# EXERCISE DESCRIPTION:
Down to the last word, output the records below, skipping any images.

# DATASET RECORDS:
■ ■ ■ ■ ■ ■ ■

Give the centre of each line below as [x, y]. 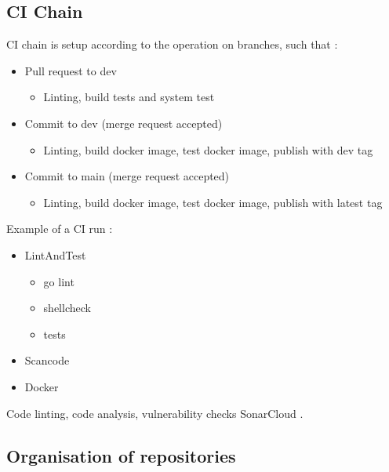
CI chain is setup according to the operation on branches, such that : [172, 44]
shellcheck [67, 308]
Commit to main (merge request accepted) [127, 176]
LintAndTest [55, 254]
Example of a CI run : [60, 229]
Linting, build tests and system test [129, 97]
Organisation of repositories [121, 455]
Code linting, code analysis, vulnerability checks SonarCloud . [155, 413]
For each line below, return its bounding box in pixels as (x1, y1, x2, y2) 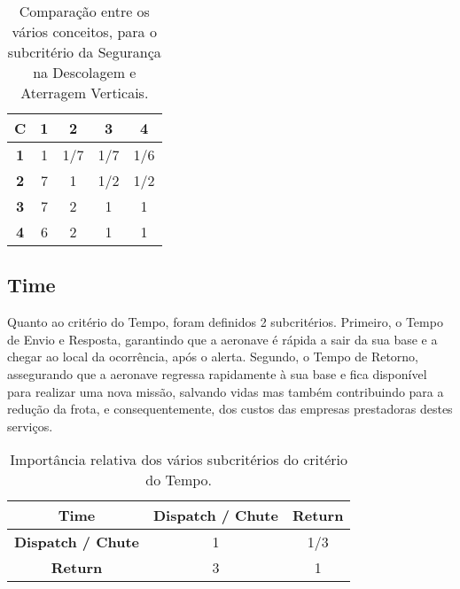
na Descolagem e (33, 62, 136, 82)
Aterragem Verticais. (20, 82, 149, 103)
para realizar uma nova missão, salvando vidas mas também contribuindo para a (7, 382, 444, 400)
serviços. (7, 416, 53, 435)
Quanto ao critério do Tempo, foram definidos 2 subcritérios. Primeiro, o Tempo (7, 313, 443, 331)
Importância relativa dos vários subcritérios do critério (10, 449, 348, 470)
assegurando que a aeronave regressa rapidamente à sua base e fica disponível (7, 364, 427, 383)
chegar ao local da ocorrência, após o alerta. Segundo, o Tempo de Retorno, (7, 347, 419, 366)
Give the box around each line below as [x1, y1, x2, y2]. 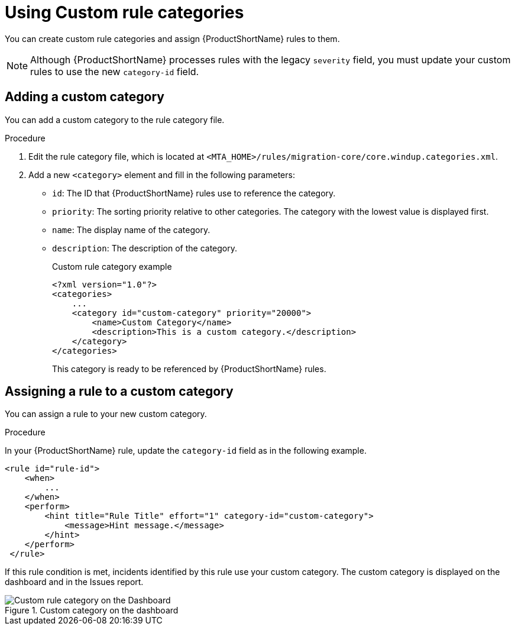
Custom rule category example [52, 261, 172, 272]
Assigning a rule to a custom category [5, 384, 234, 399]
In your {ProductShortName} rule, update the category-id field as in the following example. [5, 445, 367, 456]
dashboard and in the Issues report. [5, 577, 144, 587]
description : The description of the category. [52, 243, 237, 253]
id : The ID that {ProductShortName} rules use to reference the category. [52, 188, 336, 198]
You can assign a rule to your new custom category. [5, 409, 207, 419]
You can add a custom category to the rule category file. [5, 114, 225, 125]
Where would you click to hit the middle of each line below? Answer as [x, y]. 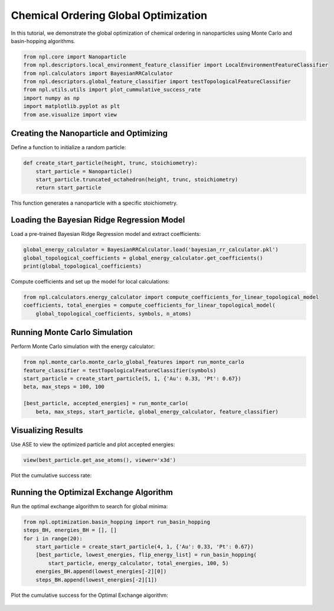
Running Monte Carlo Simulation [72, 332]
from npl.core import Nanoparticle [75, 57]
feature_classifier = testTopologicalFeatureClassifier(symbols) [120, 370]
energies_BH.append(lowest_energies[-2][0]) [101, 571]
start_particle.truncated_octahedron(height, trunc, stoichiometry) [137, 179]
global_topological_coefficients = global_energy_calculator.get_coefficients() [143, 258]
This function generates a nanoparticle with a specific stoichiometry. [94, 203]
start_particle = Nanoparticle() [84, 171]
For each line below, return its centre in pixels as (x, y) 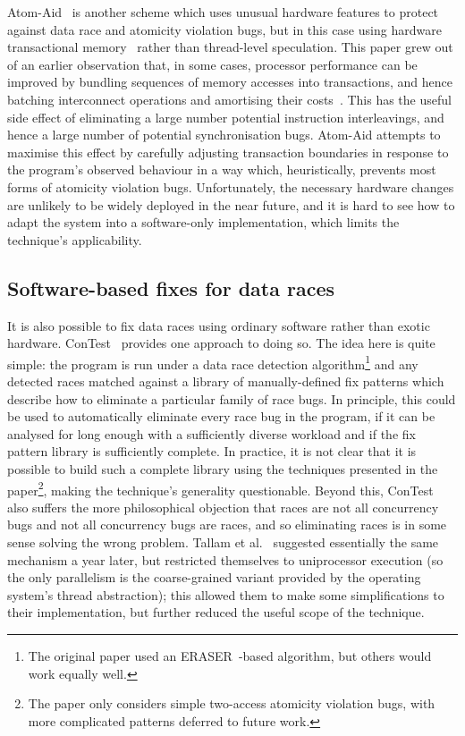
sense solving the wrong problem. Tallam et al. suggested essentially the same (223, 541)
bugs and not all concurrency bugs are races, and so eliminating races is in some (227, 525)
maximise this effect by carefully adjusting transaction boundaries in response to (228, 152)
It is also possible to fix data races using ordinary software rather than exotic (219, 325)
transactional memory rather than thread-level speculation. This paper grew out (230, 47)
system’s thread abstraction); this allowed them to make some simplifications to (226, 594)
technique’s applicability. (75, 239)
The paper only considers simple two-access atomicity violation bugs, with (232, 703)
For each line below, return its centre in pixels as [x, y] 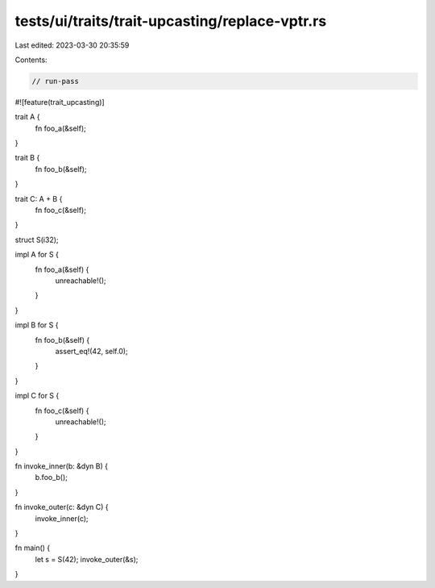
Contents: [31, 60]
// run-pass [56, 81]
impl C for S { [37, 396]
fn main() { [33, 548]
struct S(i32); [37, 240]
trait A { [27, 117]
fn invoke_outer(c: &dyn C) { [62, 507]
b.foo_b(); [52, 477]
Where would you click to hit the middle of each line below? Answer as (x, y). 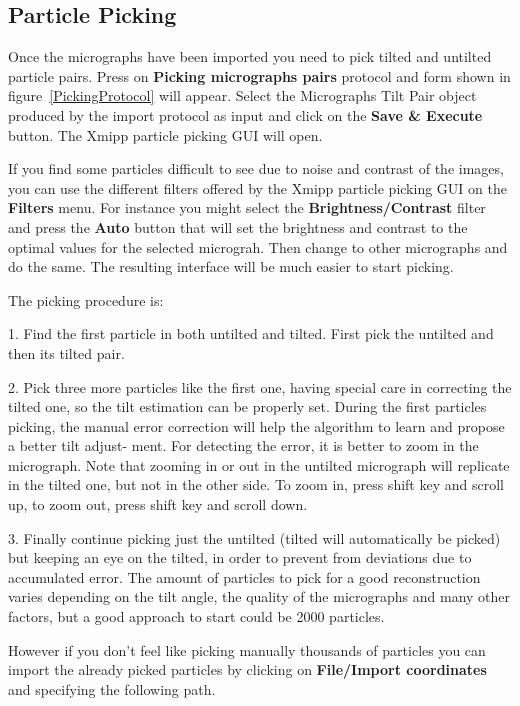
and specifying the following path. (112, 688)
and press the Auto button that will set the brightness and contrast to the (238, 226)
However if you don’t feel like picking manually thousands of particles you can (247, 649)
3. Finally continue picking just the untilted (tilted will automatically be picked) (254, 537)
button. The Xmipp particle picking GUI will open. (165, 134)
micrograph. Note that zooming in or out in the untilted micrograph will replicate (259, 464)
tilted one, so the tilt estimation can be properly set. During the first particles (247, 406)
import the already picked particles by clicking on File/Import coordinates (247, 669)
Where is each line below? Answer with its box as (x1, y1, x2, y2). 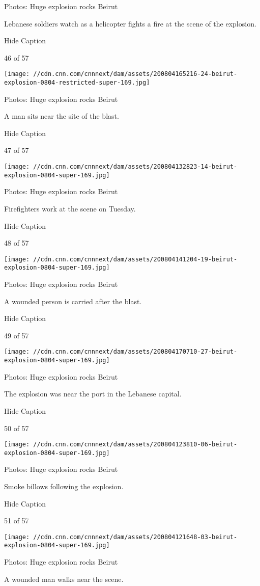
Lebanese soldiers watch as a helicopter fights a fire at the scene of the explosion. (4, 18, 256, 29)
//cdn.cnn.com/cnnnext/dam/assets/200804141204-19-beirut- (33, 255, 238, 263)
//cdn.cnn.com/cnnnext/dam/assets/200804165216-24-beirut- (33, 70, 238, 78)
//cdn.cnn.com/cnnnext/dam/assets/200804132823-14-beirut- (33, 163, 238, 171)
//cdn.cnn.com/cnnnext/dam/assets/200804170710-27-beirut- (33, 348, 238, 356)
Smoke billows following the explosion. (4, 481, 124, 492)
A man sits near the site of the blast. (4, 111, 119, 121)
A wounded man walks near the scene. (4, 573, 124, 584)
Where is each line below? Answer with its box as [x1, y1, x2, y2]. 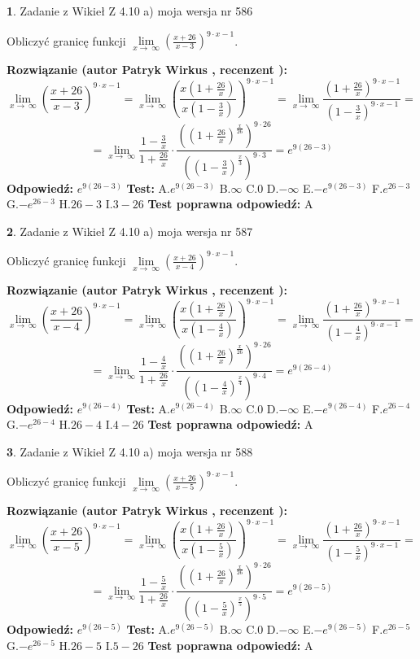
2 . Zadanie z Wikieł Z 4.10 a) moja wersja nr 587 [7, 222, 253, 239]
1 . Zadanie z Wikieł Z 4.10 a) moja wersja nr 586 [7, 2, 253, 19]
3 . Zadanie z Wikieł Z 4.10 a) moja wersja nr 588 [7, 443, 253, 460]
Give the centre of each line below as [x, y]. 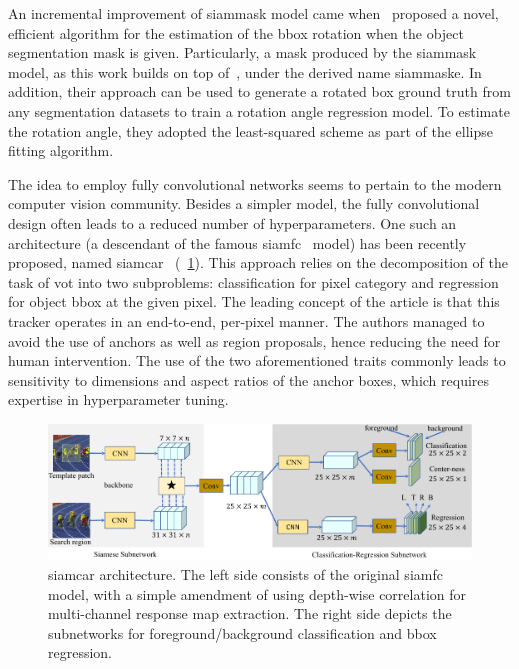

■ ■ ■ ■ ■ ■ ■

# SOLUTION BELOW:
Give the centre of each line below as [x, y]. 
CI chain is setup according to the operation on branches, such that : [172, 44]
shellcheck [67, 308]
Commit to main (merge request accepted) [127, 176]
LintAndTest [55, 254]
Example of a CI run : [60, 229]
Linting, build tests and system test [129, 97]
Organisation of repositories [121, 455]
Code linting, code analysis, vulnerability checks SonarCloud . [155, 413]
For each line below, return its bounding box in pixels as (x1, y1, x2, y2) 
na Descolagem e (33, 62, 136, 82)
Aterragem Verticais. (20, 82, 149, 103)
para realizar uma nova missão, salvando vidas mas também contribuindo para a (7, 382, 444, 400)
serviços. (7, 416, 53, 435)
Quanto ao critério do Tempo, foram definidos 2 subcritérios. Primeiro, o Tempo (7, 313, 443, 331)
Importância relativa dos vários subcritérios do critério (10, 449, 348, 470)
assegurando que a aeronave regressa rapidamente à sua base e fica disponível (7, 364, 427, 383)
chegar ao local da ocorrência, após o alerta. Segundo, o Tempo de Retorno, (7, 347, 419, 366)
Give the box around each line below as [x1, y1, x2, y2]. 
Custom rule category example [52, 261, 172, 272]
Assigning a rule to a custom category [5, 384, 234, 399]
In your {ProductShortName} rule, update the category-id field as in the following example. [5, 445, 367, 456]
dashboard and in the Issues report. [5, 577, 144, 587]
description : The description of the category. [52, 243, 237, 253]
id : The ID that {ProductShortName} rules use to reference the category. [52, 188, 336, 198]
You can assign a rule to your new custom category. [5, 409, 207, 419]
You can add a custom category to the rule category file. [5, 114, 225, 125]
Where would you click to hit the middle of each line below? Answer as [x, y]. 
Running Monte Carlo Simulation [72, 332]
from npl.core import Nanoparticle [75, 57]
feature_classifier = testTopologicalFeatureClassifier(symbols) [120, 370]
energies_BH.append(lowest_energies[-2][0]) [101, 571]
start_particle.truncated_octahedron(height, trunc, stoichiometry) [137, 179]
global_topological_coefficients = global_energy_calculator.get_coefficients() [143, 258]
This function generates a nanoparticle with a specific stoichiometry. [94, 203]
start_particle = Nanoparticle() [84, 171]
For each line below, return its centre in pixels as (x, y) 
sense solving the wrong problem. Tallam et al. suggested essentially the same (223, 541)
bugs and not all concurrency bugs are races, and so eliminating races is in some (227, 525)
maximise this effect by carefully adjusting transaction boundaries in response to (228, 152)
It is also possible to fix data races using ordinary software rather than exotic (219, 325)
transactional memory rather than thread-level speculation. This paper grew out (230, 47)
system’s thread abstraction); this allowed them to make some simplifications to (226, 594)
technique’s applicability. (75, 239)
The paper only considers simple two-access atomicity violation bugs, with (232, 703)
For each line below, return its centre in pixels as [x, y] 
Contents: [31, 60]
// run-pass [56, 81]
impl C for S { [37, 396]
fn main() { [33, 548]
struct S(i32); [37, 240]
trait A { [27, 117]
fn invoke_outer(c: &dyn C) { [62, 507]
b.foo_b(); [52, 477]
Where would you click to hit the middle of each line below? Answer as (x, y). 
and specifying the following path. (112, 688)
and press the Auto button that will set the brightness and contrast to the (238, 226)
However if you don’t feel like picking manually thousands of particles you can (247, 649)
3. Finally continue picking just the untilted (tilted will automatically be picked) (254, 537)
button. The Xmipp particle picking GUI will open. (165, 134)
micrograph. Note that zooming in or out in the untilted micrograph will replicate (259, 464)
tilted one, so the tilt estimation can be properly set. During the first particles (247, 406)
import the already picked particles by clicking on File/Import coordinates (247, 669)
Where is each line below? Answer with its box as (x1, y1, x2, y2). 
Lebanese soldiers watch as a helicopter fights a fire at the scene of the explosion. (4, 18, 256, 29)
//cdn.cnn.com/cnnnext/dam/assets/200804141204-19-beirut- (33, 255, 238, 263)
//cdn.cnn.com/cnnnext/dam/assets/200804165216-24-beirut- (33, 70, 238, 78)
//cdn.cnn.com/cnnnext/dam/assets/200804132823-14-beirut- (33, 163, 238, 171)
//cdn.cnn.com/cnnnext/dam/assets/200804170710-27-beirut- (33, 348, 238, 356)
Smoke billows following the explosion. (4, 481, 124, 492)
A man sits near the site of the blast. (4, 111, 119, 121)
A wounded man walks near the scene. (4, 573, 124, 584)
Where is each line below? Answer with its box as [x1, y1, x2, y2]. 
2 . Zadanie z Wikieł Z 4.10 a) moja wersja nr 587 [7, 222, 253, 239]
1 . Zadanie z Wikieł Z 4.10 a) moja wersja nr 586 [7, 2, 253, 19]
3 . Zadanie z Wikieł Z 4.10 a) moja wersja nr 588 [7, 443, 253, 460]
Give the centre of each line below as [x, y]. 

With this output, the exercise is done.